── PROVIDED RECORDS ──

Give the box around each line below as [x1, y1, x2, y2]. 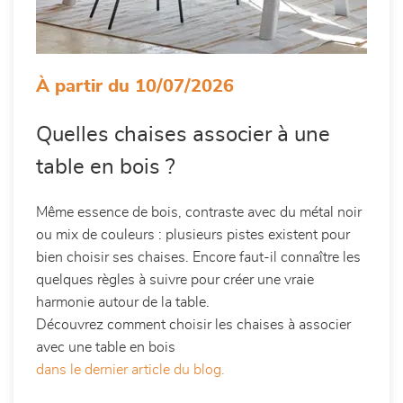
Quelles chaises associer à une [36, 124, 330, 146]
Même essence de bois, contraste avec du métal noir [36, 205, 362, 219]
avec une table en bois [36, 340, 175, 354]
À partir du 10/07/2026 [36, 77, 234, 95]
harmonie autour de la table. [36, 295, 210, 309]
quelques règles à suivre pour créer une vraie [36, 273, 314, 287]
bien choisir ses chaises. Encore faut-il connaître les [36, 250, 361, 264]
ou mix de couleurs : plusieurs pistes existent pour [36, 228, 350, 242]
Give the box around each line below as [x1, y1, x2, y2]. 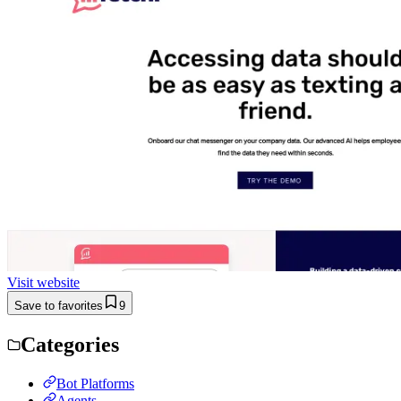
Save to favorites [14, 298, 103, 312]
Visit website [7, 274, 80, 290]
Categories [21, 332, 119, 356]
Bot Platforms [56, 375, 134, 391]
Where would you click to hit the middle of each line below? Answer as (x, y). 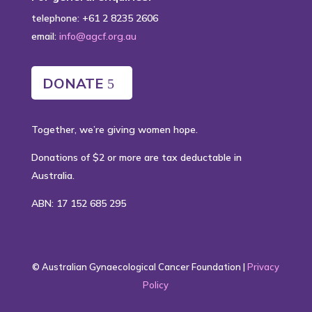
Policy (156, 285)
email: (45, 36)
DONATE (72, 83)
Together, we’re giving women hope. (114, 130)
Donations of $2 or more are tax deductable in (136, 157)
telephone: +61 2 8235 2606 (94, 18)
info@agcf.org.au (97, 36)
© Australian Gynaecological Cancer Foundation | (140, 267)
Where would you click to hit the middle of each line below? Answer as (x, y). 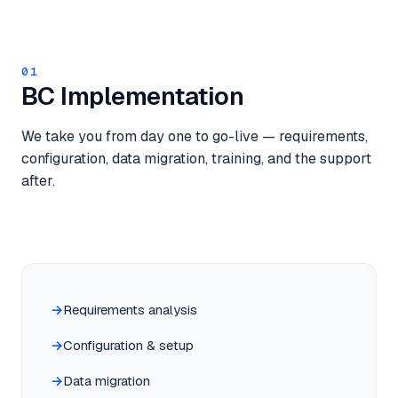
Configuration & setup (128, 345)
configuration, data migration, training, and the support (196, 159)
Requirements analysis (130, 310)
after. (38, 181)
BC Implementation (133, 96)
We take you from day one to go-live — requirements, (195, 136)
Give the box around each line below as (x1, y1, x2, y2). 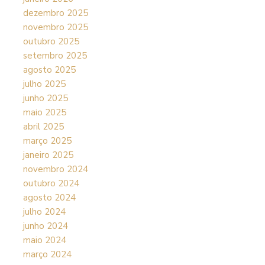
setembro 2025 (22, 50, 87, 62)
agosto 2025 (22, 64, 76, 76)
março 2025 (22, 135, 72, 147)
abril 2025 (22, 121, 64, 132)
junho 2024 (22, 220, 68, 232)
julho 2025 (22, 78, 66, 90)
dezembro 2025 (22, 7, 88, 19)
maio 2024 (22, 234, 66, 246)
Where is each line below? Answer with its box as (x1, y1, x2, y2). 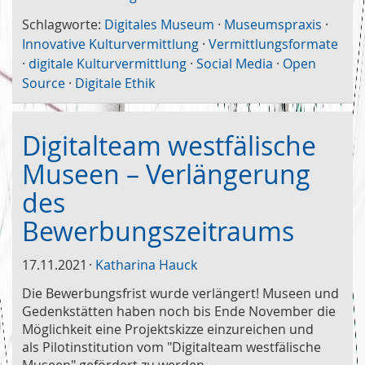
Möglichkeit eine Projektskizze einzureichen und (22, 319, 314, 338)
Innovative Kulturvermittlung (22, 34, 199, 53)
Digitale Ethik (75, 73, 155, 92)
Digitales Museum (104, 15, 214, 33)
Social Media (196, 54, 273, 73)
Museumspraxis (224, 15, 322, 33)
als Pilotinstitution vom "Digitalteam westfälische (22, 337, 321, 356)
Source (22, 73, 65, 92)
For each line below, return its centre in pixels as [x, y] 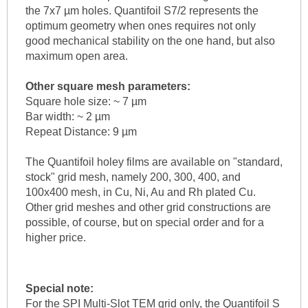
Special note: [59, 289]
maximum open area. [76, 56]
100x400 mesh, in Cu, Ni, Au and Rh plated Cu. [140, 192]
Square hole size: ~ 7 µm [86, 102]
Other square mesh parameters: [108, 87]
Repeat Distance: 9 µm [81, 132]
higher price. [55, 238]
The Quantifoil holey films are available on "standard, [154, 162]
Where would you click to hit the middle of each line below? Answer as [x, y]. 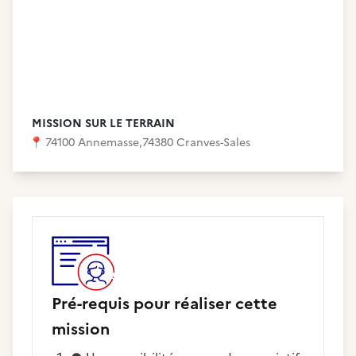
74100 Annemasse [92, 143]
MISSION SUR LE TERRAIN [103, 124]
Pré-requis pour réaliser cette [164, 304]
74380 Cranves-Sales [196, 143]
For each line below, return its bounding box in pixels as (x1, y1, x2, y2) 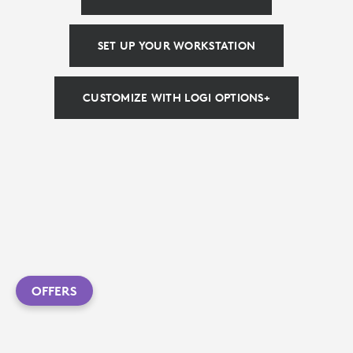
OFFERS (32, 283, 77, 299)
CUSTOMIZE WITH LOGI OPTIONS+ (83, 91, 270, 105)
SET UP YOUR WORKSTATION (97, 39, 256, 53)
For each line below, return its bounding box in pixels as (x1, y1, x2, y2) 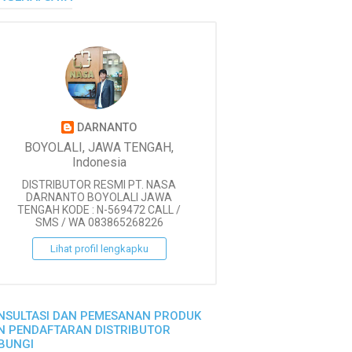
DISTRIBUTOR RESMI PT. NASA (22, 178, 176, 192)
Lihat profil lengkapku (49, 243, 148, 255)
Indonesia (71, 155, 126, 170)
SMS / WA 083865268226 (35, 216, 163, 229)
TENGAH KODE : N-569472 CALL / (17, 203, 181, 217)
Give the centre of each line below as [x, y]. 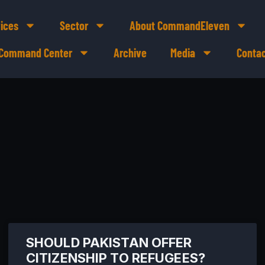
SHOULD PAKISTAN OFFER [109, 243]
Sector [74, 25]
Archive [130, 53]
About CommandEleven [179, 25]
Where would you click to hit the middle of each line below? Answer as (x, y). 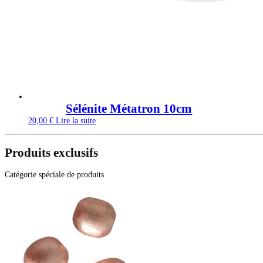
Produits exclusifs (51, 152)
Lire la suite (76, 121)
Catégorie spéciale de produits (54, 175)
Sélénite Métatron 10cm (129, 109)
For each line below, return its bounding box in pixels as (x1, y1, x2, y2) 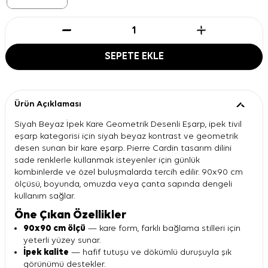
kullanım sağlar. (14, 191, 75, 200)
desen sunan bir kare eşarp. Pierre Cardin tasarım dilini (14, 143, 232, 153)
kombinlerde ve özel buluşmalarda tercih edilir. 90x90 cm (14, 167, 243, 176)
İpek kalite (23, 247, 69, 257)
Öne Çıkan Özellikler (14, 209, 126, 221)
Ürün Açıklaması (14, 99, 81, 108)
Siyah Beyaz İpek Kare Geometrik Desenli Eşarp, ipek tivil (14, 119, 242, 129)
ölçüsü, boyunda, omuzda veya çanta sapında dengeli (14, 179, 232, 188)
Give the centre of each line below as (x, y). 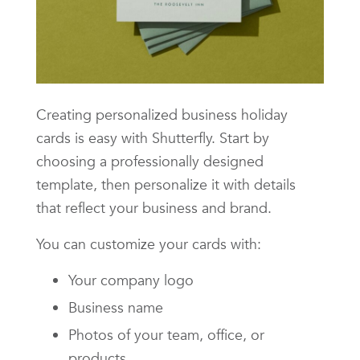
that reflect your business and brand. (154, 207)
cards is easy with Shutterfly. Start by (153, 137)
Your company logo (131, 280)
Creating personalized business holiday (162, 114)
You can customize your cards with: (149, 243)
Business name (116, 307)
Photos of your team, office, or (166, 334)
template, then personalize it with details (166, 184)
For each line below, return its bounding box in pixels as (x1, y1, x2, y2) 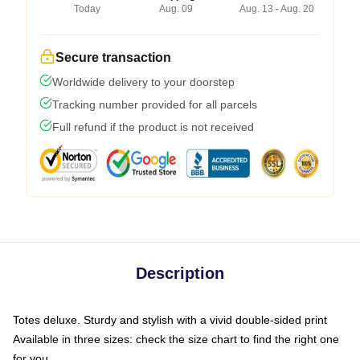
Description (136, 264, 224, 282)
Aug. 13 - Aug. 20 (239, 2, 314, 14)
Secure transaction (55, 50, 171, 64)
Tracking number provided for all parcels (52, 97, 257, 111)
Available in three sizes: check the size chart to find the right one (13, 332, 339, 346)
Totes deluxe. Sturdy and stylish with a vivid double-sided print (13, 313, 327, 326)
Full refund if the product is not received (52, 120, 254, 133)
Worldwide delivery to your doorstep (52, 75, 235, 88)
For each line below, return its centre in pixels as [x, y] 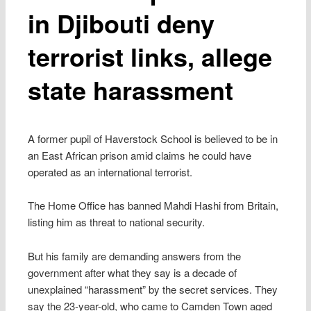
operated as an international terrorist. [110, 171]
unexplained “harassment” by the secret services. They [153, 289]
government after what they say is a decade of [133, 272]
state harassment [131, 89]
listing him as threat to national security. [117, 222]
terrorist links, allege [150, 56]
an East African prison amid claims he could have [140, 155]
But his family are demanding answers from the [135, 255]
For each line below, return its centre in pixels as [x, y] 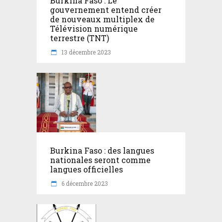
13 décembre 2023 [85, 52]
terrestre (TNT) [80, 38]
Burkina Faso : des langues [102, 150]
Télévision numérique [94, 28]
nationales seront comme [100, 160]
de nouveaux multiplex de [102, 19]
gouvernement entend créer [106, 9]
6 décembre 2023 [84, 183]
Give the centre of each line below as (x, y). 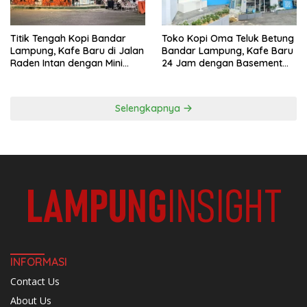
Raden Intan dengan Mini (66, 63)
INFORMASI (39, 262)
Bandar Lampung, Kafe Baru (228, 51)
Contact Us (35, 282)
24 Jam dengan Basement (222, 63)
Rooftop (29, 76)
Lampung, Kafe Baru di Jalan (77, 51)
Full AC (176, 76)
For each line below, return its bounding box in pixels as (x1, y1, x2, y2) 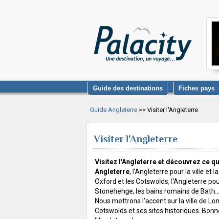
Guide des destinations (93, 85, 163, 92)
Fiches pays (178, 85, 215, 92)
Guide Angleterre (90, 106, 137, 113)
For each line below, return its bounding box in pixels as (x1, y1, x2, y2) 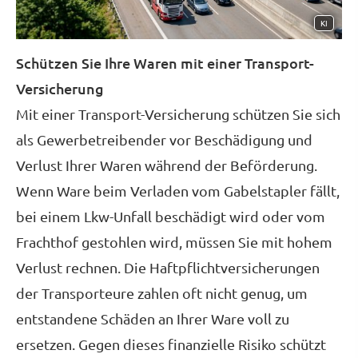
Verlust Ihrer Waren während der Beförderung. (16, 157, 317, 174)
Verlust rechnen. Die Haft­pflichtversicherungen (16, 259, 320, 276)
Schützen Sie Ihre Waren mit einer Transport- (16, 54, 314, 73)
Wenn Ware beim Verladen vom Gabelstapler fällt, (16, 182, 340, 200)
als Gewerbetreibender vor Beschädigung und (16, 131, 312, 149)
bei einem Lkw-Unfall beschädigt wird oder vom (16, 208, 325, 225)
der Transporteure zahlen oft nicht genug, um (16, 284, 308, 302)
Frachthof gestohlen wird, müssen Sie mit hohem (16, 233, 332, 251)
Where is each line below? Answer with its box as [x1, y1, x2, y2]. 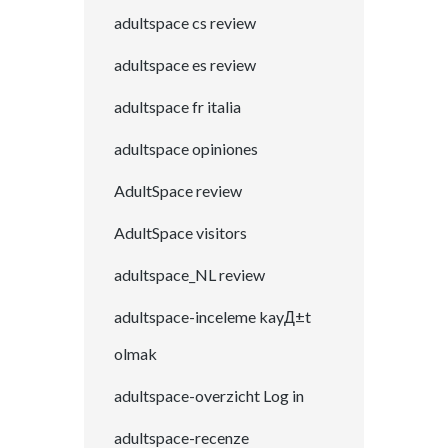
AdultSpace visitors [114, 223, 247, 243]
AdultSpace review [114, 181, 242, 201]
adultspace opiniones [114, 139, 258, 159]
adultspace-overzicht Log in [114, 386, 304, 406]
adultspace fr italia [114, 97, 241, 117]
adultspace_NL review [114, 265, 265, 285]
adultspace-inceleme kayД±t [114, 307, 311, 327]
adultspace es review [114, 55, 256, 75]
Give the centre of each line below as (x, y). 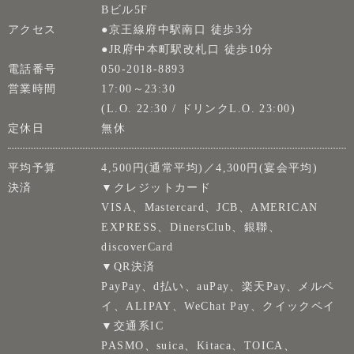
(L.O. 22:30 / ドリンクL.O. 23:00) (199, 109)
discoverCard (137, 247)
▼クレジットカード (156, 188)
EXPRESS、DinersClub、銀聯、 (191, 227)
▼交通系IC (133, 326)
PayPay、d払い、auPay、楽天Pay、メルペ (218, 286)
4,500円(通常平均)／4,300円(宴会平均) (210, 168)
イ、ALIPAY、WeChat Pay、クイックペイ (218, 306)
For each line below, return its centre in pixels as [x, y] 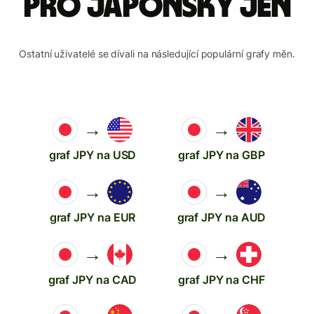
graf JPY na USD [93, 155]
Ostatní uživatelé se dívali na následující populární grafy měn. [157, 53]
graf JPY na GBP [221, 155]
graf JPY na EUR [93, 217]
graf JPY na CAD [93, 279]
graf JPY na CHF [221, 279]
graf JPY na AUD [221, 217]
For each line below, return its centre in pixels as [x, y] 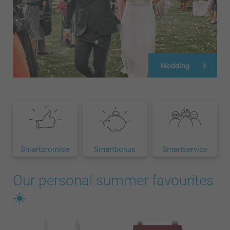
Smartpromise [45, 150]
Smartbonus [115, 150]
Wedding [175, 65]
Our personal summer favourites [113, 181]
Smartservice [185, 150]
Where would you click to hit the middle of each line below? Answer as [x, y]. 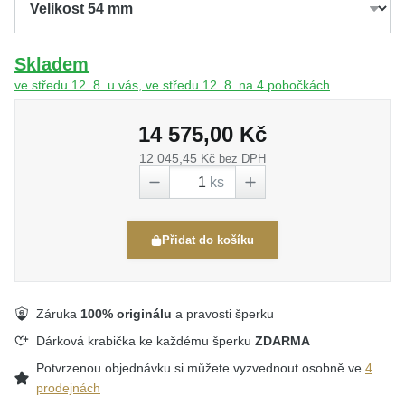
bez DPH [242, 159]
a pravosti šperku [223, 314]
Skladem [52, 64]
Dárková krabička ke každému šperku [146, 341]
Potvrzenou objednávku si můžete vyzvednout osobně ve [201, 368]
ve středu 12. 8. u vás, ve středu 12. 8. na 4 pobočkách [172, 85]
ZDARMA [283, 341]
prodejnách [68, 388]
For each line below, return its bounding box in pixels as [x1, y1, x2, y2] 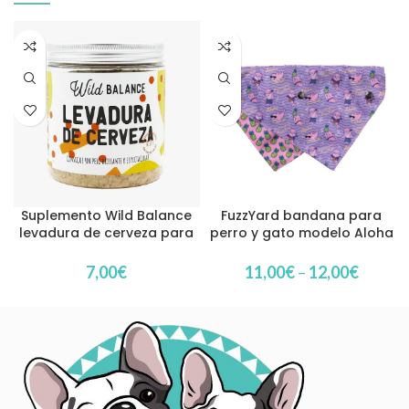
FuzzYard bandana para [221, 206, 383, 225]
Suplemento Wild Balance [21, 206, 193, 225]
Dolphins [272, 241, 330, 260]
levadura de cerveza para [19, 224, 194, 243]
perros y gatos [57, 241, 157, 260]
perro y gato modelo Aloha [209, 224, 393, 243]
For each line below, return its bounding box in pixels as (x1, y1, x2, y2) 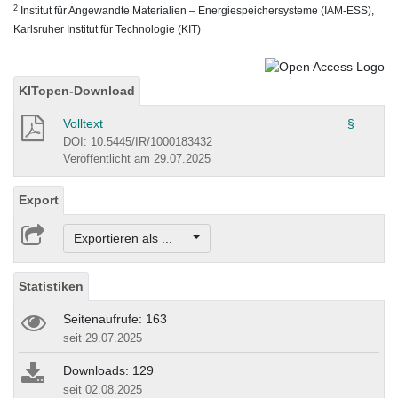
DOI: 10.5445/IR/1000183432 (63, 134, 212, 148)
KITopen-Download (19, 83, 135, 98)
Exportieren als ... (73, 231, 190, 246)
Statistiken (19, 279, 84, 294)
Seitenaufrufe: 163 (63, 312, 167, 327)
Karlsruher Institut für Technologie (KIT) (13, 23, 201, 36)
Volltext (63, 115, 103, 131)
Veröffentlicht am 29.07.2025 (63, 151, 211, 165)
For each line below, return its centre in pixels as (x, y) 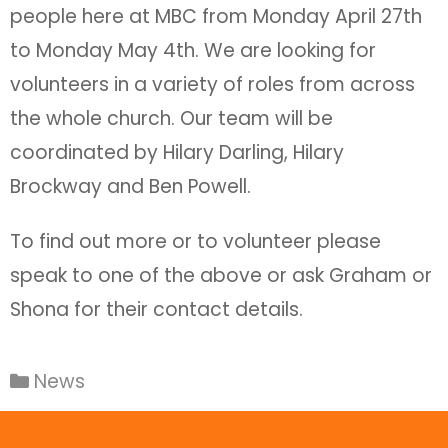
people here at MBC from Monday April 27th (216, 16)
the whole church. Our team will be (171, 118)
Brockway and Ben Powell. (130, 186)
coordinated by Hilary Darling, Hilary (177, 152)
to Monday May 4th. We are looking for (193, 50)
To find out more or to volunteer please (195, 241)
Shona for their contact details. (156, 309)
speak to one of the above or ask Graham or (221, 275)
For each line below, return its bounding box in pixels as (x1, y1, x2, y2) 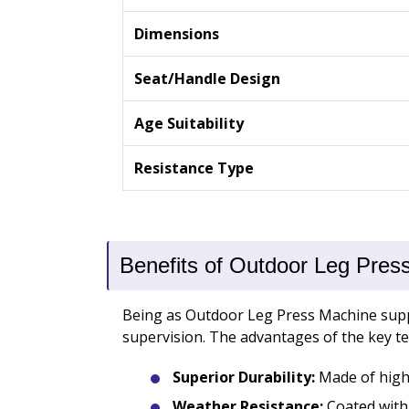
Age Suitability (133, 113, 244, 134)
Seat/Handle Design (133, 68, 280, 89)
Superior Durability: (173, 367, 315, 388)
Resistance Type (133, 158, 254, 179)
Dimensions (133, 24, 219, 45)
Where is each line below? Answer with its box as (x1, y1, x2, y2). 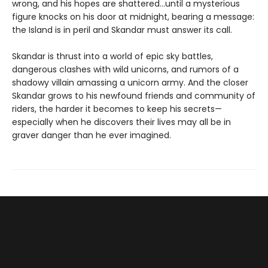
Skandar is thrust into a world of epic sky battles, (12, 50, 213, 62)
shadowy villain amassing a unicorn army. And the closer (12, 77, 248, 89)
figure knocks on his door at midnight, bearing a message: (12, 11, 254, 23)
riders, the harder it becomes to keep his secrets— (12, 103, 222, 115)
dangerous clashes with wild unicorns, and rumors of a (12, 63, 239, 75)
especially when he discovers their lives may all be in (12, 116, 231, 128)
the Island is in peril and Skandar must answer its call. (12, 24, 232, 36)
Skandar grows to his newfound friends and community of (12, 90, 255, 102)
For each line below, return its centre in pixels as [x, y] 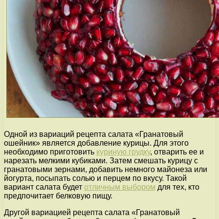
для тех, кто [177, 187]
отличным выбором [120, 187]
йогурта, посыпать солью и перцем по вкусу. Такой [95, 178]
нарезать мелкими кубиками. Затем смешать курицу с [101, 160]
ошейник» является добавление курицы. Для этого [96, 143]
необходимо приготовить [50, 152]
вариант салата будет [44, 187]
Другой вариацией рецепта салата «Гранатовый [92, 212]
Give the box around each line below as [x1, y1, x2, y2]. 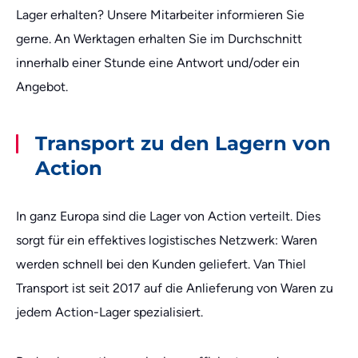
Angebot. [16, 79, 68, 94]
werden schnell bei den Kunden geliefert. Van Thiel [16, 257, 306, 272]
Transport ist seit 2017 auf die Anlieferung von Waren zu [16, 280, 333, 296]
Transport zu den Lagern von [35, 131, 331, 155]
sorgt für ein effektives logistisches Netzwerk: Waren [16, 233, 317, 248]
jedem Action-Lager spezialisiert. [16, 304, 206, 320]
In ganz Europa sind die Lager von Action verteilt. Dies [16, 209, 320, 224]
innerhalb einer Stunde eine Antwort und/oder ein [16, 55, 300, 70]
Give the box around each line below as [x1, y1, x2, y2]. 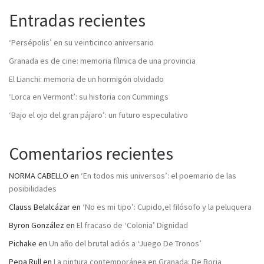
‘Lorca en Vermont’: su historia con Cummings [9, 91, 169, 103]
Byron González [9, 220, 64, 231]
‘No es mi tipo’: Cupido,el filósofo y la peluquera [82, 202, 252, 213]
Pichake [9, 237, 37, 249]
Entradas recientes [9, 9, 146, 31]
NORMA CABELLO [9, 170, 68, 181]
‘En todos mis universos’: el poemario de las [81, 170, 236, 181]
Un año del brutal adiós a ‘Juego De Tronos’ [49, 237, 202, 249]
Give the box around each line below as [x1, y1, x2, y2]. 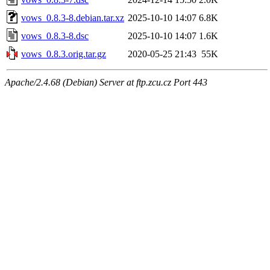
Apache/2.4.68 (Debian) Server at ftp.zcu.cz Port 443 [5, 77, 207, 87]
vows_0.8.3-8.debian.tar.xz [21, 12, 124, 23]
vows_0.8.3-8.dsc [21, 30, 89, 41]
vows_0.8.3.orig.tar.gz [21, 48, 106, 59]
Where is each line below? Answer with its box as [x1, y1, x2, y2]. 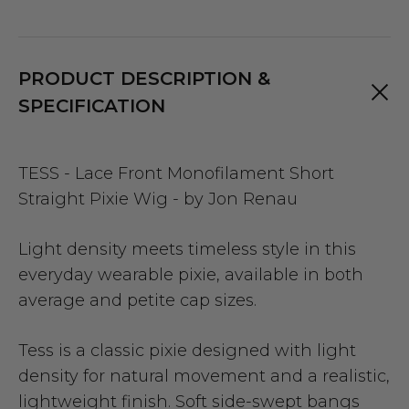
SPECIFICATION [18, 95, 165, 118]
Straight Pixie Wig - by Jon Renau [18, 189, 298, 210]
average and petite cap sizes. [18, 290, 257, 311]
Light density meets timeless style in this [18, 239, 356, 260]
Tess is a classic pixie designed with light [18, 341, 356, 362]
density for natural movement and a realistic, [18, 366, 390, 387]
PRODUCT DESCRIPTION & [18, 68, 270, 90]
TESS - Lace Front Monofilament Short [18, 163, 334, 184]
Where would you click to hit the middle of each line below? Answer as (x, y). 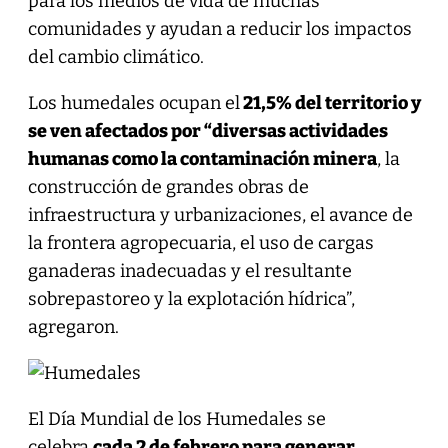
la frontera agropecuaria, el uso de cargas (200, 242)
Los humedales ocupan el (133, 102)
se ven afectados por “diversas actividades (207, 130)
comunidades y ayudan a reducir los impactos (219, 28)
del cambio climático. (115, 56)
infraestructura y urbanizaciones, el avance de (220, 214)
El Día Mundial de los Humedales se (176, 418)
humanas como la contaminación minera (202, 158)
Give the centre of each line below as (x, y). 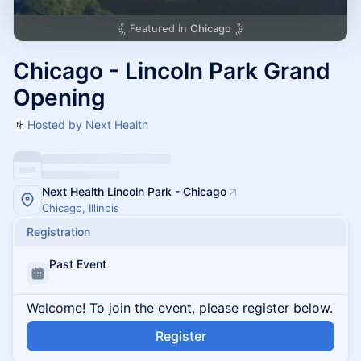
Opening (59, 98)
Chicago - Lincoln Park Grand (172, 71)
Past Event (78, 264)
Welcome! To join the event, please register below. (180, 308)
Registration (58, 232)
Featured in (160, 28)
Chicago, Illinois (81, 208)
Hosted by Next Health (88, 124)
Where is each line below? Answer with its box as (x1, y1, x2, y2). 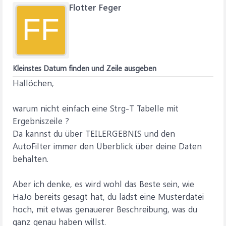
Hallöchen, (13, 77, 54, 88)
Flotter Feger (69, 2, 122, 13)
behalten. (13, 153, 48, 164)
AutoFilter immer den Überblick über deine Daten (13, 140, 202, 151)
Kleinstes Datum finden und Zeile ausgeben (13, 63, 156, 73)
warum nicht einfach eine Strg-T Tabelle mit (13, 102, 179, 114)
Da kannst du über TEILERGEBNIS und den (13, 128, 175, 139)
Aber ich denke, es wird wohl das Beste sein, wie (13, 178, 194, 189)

───

● ACTIVITY:
Using the data above, return the lines from the one holding "Volltext (63, 115, 103, 131)" through the one holding "the whole church. Our team will be (171, 118)" exactly, but not the pictures.

● TASK SOLUTION:
Volltext (63, 115, 103, 131)
Veröffentlicht am 29.07.2025 (63, 151, 211, 165)
For each line below, return its centre in pixels as (x, y) 
people here at MBC from Monday April 27th (216, 16)
the whole church. Our team will be (171, 118)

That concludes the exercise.